High School Punishes Boy For Opposing Homosexuality

Friday, September 23rd, 2011

GayFORTH WORTH, TEXAS – An honors student in Fort Worth, Texas, was sent to the principal’s office and punished for telling a classmate that he believes homosexuality is wrong.
Holly Pope said she was “absolutely stunned” when she received a telephone call from an assistant principal at Western Hills High School informing her that her son, Dakota Ary, had been sent to in-school suspension.
“Dakota is a very well-grounded 14-year-old,” she told Fox News Radio noting that her son is an honors student, plays on the football team and is active in his church youth group. “He’s been in church his whole life and he’s been taught to stand up for what he believes.”
And that’s what got him in trouble.
Dakota was in a German class at the high school when the conversation shifted to religion and homosexuality in Germany. At some point during the conversation, he turned to a friend and said that he was a Christian and “being a homosexual is wrong.”
“It wasn’t directed to anyone except my friend who was sitting behind me,” Dakota told Fox. “I guess [the teacher] heard me. He started yelling. He told me he was going to write me an infraction and send me to the office.”
Dakota was sentenced to one day in-school suspension – and two days of full suspension. His mother was flabbergasted, noting that her son had a spotless record, was an honor student, volunteered at his church and played on the school football team.
Officials at the high school did not return calls for comment. However, the Fort Worth Independent School District issued a statement that read:
“As a matter of course, Fort Worth ISD does not comment on specific employee or student-related issues. Suffice it to say that we are following district policy in our review of the circumstances and any resolution will likewise be in accordance with district policy.”
After a meeting with Pope and her attorney, the school rescinded the two-day suspension so Dakota would be allowed to play in an upcoming football game.
“They’ve righted all the wrongs,” said Matt Krause, an attorney with the Liberty Counsel. “This should have no lasting effect on his academic or personal record going forward.”
Pope contacted the Liberty Counsel immediately after her son was punished.
“I told the school that he should never have been suspended for exercising his Constitutional rights,” Krause told Fox News Radio. “The principal is sincere in trying to do the right thing and hopefully they will tell the teacher, ‘Do not do that anymore.’ He won’t be pushing his agenda.”
Krause called the incident “mind blowing” and said the teacher had frequently brought homosexuality into ninth grade classroom discussions.

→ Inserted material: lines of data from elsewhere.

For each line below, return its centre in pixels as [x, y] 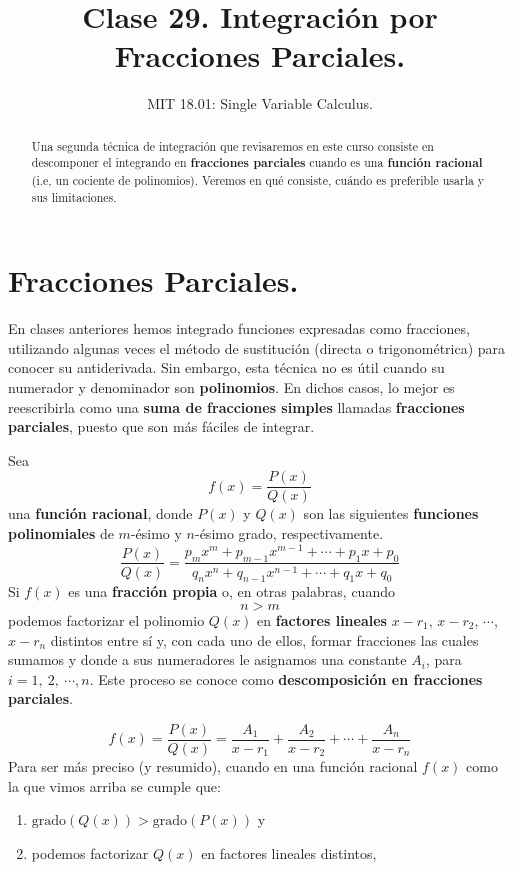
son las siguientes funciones [391, 513]
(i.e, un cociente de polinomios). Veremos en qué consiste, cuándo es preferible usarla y [258, 180]
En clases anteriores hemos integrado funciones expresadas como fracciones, [239, 328]
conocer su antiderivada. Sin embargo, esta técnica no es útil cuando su [226, 367]
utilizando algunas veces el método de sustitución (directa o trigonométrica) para [257, 347]
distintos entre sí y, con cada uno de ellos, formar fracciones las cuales [264, 639]
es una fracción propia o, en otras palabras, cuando [231, 591]
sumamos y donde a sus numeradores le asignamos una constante [207, 659]
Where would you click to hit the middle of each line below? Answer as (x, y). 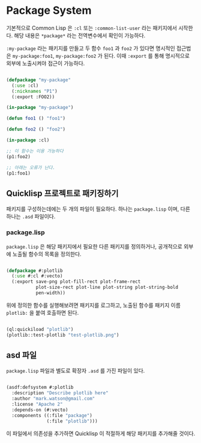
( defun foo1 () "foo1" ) (36, 119)
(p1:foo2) (19, 156)
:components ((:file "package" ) (52, 415)
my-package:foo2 (76, 56)
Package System (49, 11)
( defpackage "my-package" (38, 80)
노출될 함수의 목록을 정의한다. (47, 254)
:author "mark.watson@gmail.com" (53, 399)

“There has been a history with this teacher in the class regarding homosexual topics,” Krause said. “The teacher had posted a picture of two men kissing on a wall that offended some of the students.”
Krause said the picture was posted on the teacher’s “world wall.”

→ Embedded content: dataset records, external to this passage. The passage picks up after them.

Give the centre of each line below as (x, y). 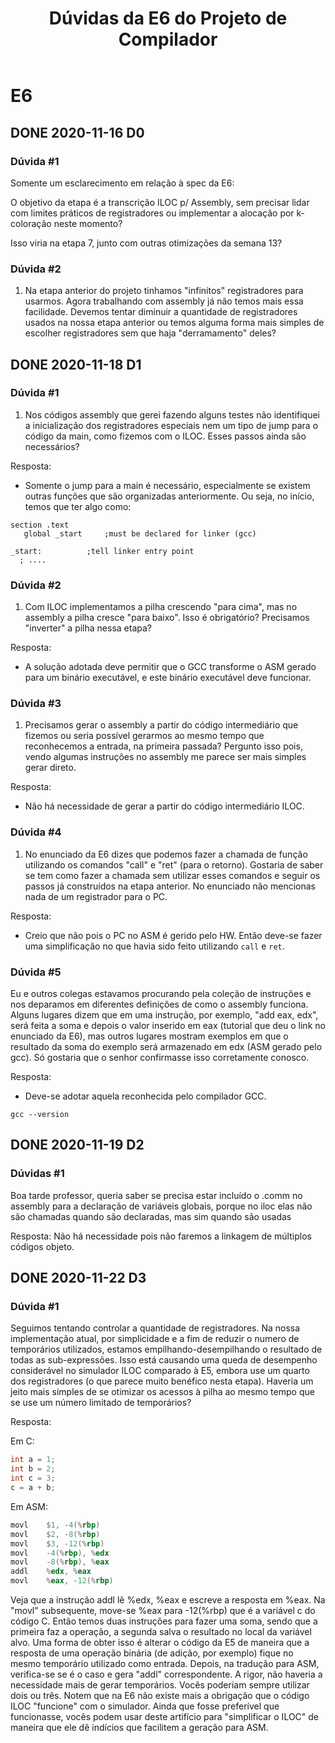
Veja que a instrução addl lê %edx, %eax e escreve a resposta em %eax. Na (168, 1600)
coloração (31, 223)
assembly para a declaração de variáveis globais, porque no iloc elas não (161, 1206)
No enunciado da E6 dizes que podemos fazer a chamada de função (166, 854)
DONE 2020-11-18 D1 (76, 364)
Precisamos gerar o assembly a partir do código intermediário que (161, 725)
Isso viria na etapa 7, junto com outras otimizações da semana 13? (146, 243)
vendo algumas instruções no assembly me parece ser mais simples (165, 757)

“He told the students this is happening all over the world and you need to accept the fact that homosexuality is just part of our culture now,” Krause said.
The school district would not comment on why a teacher was discussing homosexuality in a ninth grade German class.
“In German class there should be no talk of being pro-Gay or homosexual topics,” Krause said.
Dakota’s mother said she believes the teacher should apologize.
“He should never have been punished,” Pope said. “He didn’t disrupt the class. He wasn’t threatening. He wasn’t hostile. He made a comment to his friend and the teacher overheard it.”
“My son knows people that are homosexual,” she said. “He’s not saying, ‘I don’t like you.’ He’s saying, ‘I’m a Christian and I believe that being that way is wrong.’”
Krause said school leaders told Dakota that in the future he should be careful when and where he talks about his opposition to homosexuality – suggesting that he talk about such matters in the hallway instead of the classroom.
He said Liberty Counsel will monitor the situation to make sure there is no future retaliation. Meantime, Pope said her son will return to the teacher’s classroom.
“I’ve told him to treat this teacher with respect,” she said. “He is your elder. He is your teacher. What his beliefs are or what they are not – outside the school is none of our business.”